- _Exercise requirements_: Skip the pictures. Output only the lines below starting at the line with "At Nothing Before Coffee, we’re passionate" and ending at the line with "Power T & D Hardware", both ends included, exactly as they are.

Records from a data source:
★ ★ ★ ★

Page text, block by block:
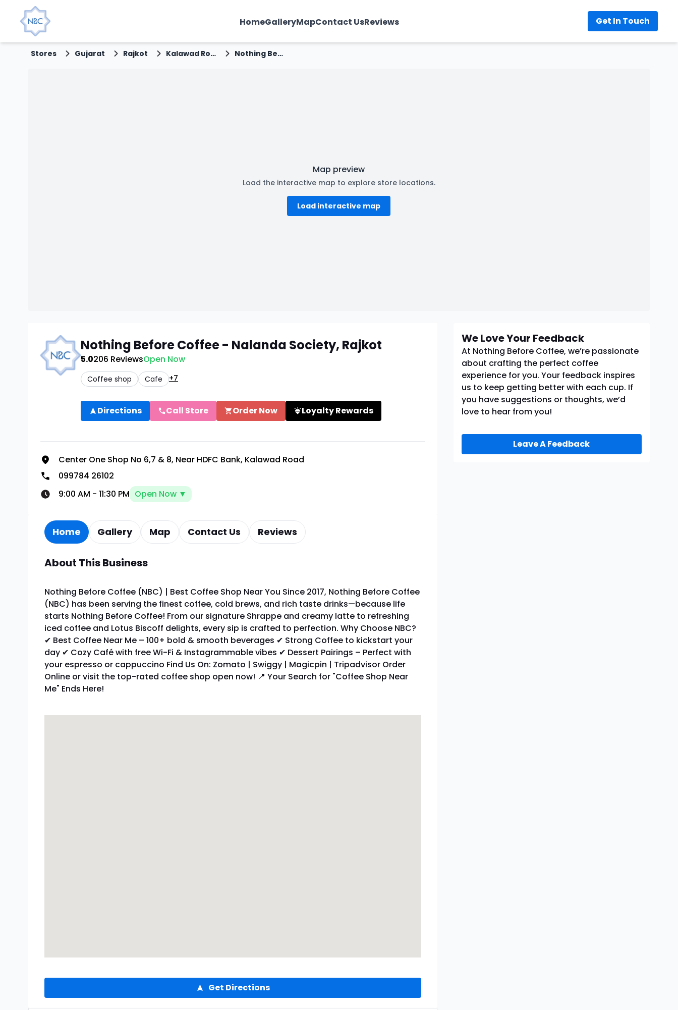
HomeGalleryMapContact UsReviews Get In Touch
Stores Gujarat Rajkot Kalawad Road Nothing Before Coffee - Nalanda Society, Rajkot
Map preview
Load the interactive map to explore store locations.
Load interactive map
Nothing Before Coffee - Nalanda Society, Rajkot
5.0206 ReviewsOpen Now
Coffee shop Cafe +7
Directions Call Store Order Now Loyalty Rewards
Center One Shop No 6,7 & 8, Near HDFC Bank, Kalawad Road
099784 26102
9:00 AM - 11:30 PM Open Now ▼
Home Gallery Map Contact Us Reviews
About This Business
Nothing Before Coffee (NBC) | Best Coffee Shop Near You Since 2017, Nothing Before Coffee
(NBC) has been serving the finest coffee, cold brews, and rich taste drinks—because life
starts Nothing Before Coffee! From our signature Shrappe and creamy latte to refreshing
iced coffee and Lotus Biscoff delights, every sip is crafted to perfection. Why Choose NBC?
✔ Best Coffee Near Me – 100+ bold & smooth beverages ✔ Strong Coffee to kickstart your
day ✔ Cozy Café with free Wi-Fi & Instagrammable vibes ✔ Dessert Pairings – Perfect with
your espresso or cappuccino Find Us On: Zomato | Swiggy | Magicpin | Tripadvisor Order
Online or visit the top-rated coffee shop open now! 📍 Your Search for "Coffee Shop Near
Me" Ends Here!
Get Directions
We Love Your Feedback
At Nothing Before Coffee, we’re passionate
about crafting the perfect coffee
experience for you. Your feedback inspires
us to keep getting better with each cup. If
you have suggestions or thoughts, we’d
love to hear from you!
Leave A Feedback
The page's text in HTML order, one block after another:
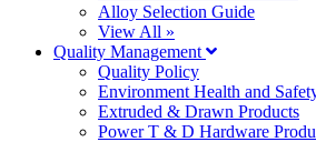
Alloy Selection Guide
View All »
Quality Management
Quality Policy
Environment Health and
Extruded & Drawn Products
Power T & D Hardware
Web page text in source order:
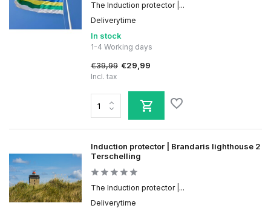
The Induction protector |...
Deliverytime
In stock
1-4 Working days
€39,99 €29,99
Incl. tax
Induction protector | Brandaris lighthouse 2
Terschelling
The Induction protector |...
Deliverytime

★ ★ ★ ★

- _Solution to this exercise_:
At Nothing Before Coffee, we’re passionate
about crafting the perfect coffee
experience for you. Your feedback inspires
us to keep getting better with each cup. If
you have suggestions or thoughts, we’d
love to hear from you!
Leave A Feedback
The page's text in HTML order, one block after another:
Alloy Selection Guide
View All »
Quality Management
Quality Policy
Environment Health and
Extruded & Drawn Products
Power T & D Hardware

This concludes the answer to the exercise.